Seleccione una lente objetivo 40x y un filtro FITC para detectar neuronas ASH GFP positivas en la región de la cabeza de los nematodos. Seleccione más de 50 nematodos en cada grupo al azar para contar el número de nematodos con neuronas ASH bilaterales marcadas con GFP en su región de la cabeza, y luego calcule la tasa de supervivencia de las neuronas ASH. Para el ensayo de evitación osmótica, divida una placa NGM libre de alimentos en zonas normales y de trampa creando una línea de glicerol de ocho molares en el medio.
Luego, extienda una línea de azida de sodio de 200 milimolares a aproximadamente un centímetro de distancia de la línea de glicerol para paralizar los nematodos que cruzan a través de la barrera de glicerol hacia la zona de trampa. Transfiera alrededor de 200 nematodos cada uno a la zona normal de tres placas replicadas para cada grupo. Luego, agregue una gota de 1% de butanodiona en la zona de la trampa para atraer a los nematodos.

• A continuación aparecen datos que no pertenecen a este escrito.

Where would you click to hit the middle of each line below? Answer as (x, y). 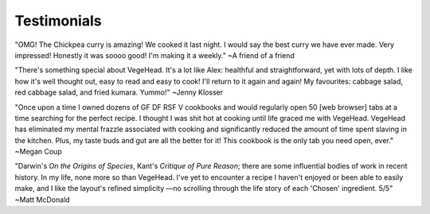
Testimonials (58, 21)
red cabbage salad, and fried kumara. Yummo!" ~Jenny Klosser (119, 92)
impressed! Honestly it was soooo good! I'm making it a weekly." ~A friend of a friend (154, 55)
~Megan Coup (39, 152)
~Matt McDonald (43, 200)
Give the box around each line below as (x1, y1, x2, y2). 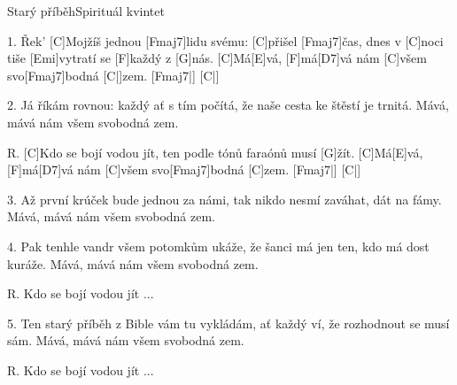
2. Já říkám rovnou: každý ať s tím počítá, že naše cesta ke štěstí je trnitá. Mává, (7, 96, 449, 114)
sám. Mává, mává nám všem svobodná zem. (7, 331, 244, 350)
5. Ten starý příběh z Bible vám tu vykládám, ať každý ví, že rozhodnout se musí (7, 313, 450, 332)
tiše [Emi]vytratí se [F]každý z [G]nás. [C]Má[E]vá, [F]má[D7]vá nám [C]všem (7, 49, 427, 67)
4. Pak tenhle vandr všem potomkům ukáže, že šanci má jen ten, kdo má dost (7, 236, 430, 255)
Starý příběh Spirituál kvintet (7, 2, 165, 19)
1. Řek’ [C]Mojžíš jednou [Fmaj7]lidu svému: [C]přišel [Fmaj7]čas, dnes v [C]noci (7, 31, 444, 50)
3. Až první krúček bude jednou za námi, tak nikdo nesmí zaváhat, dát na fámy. (7, 189, 442, 208)
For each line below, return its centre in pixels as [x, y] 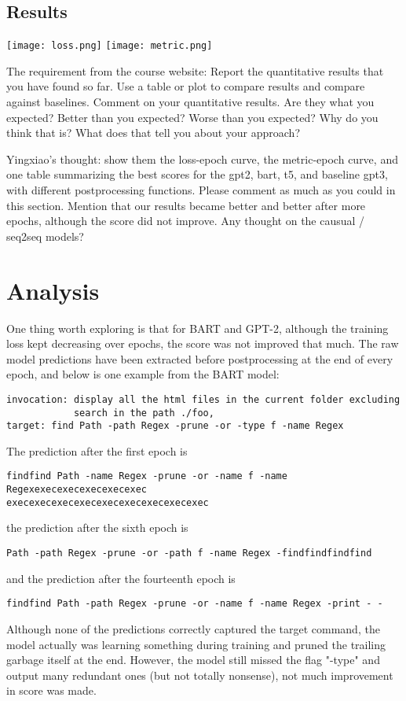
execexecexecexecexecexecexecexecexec [108, 502]
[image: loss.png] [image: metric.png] [110, 46]
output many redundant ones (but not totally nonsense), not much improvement [200, 675]
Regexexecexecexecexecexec [77, 490]
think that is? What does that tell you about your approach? [153, 133]
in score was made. [51, 690]
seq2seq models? [45, 236]
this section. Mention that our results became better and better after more [186, 205]
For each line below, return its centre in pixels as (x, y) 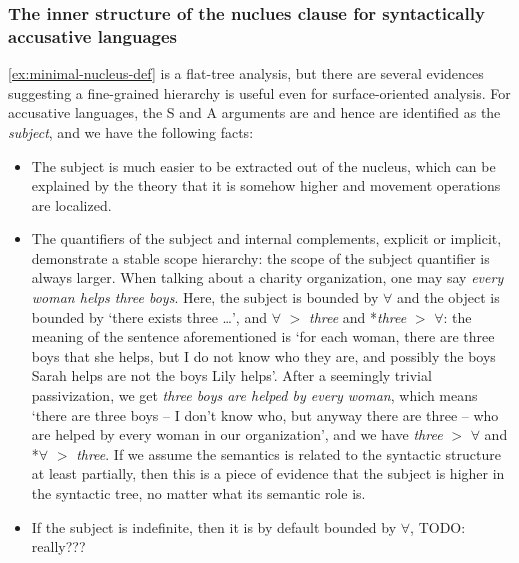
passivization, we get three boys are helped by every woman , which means (254, 395)
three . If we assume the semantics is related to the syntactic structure (288, 453)
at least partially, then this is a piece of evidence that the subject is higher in (268, 473)
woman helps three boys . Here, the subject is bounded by (205, 297)
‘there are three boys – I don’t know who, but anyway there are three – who (265, 414)
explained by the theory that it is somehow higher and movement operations (266, 185)
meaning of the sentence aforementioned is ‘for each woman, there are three (263, 336)
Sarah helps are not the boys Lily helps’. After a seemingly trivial (231, 375)
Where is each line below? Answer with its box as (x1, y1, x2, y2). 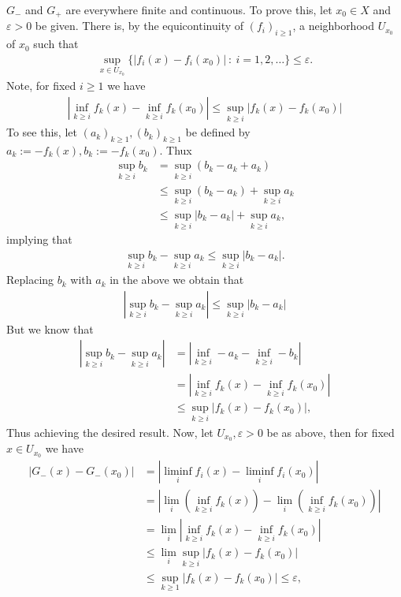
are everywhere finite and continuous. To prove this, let (65, 2, 332, 17)
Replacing (6, 271, 54, 288)
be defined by (185, 124, 251, 140)
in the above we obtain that (110, 271, 244, 288)
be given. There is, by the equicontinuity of (35, 17, 244, 34)
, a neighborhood (292, 17, 374, 34)
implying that (6, 231, 72, 248)
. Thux (159, 141, 192, 158)
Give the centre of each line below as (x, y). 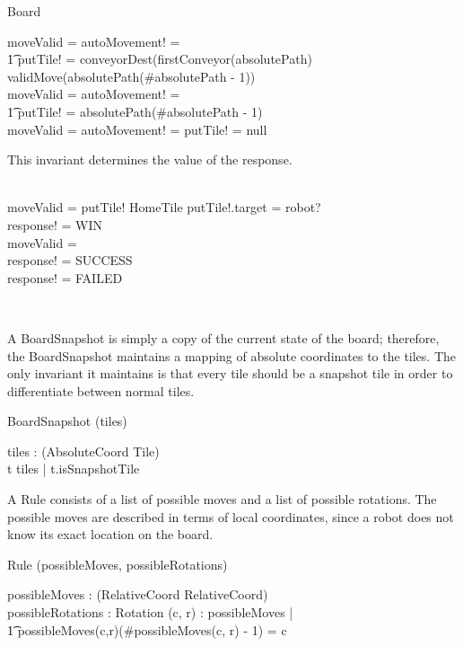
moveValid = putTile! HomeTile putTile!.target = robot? (164, 207)
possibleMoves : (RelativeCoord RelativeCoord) (138, 594)
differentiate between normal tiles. (101, 390)
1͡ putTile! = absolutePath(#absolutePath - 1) (135, 111)
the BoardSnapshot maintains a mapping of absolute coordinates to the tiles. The (232, 355)
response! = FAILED (65, 277)
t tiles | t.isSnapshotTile (74, 469)
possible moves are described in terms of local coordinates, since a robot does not (231, 516)
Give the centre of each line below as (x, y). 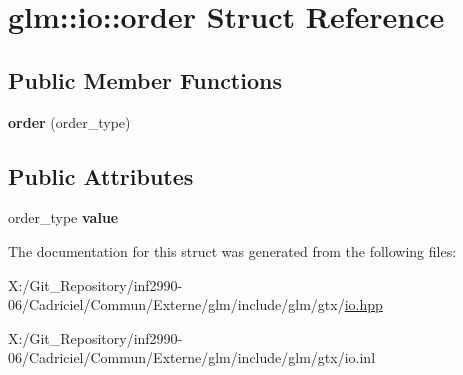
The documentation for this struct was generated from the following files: (232, 250)
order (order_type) (69, 121)
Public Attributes (101, 175)
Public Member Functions (145, 79)
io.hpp (363, 304)
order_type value (63, 217)
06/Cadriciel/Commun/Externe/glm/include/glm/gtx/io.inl (192, 357)
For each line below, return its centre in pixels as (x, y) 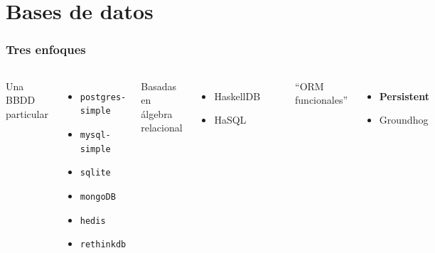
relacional (162, 128)
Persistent (404, 96)
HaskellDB (237, 96)
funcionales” (322, 100)
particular (27, 113)
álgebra (157, 113)
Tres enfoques (46, 49)
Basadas (159, 86)
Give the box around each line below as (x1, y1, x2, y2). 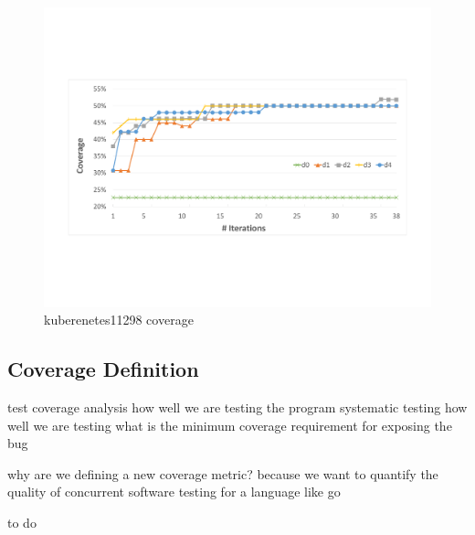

Cubra la tapa de la placa de Petri inmediatamente e incube a 23 grados centígrados durante 90 minutos. Puntúe el número de nematodos en ambas zonas bajo un microscopio y calcule el índice de evitación. La cepa transgénica polyQ AM141 expresa fuertemente las proteínas de fusión Q40:YFP en las células musculares de la pared corporal, identificadas por este protocolo automatizado de imágenes y análisis, cuya cantidad creciente fue inhibida por el tratamiento con astrágalo demostrando su potencial protector.
Una pérdida de fluorescencia GFP y neuronas ASH bilaterales en las regiones de la cabeza de los nematodos indica la muerte neuronal de ASH. Este ensayo de supervivencia neuronal ASH se puede utilizar para evaluar visualmente el efecto neuroprotector de los compuestos de prueba en las neuronas Caenorhabditis elegance. El ensayo de evitación quimiosensorial se utilizó para examinar las muestras de prueba efectivas sobre la pérdida funcional de las neuronas ASH mediada por la agregación poliQ.
El índice de evitación de los nematodos HA759 tratados con astrágalo a 15 grados centígrados durante tres días aumentó a más de 0,6, lo que demuestra un efecto neuroprotector del polisacárido contra los trastornos del comportamiento. Para evaluar la capacidad neuroprotectora global de los compuestos de ensayo, los datos de los ensayos individuales se integraron y se presentaron como un gráfico de radar que muestra el área del triángulo en el grupo de tratamiento con astrágalo mayor que la del grupo control, lo que indica los efectos anti-poliQ del polisacárido. Tenga en cuenta que los alimentos, la temperatura y la humedad pueden afectar su comportamiento de C.elegans.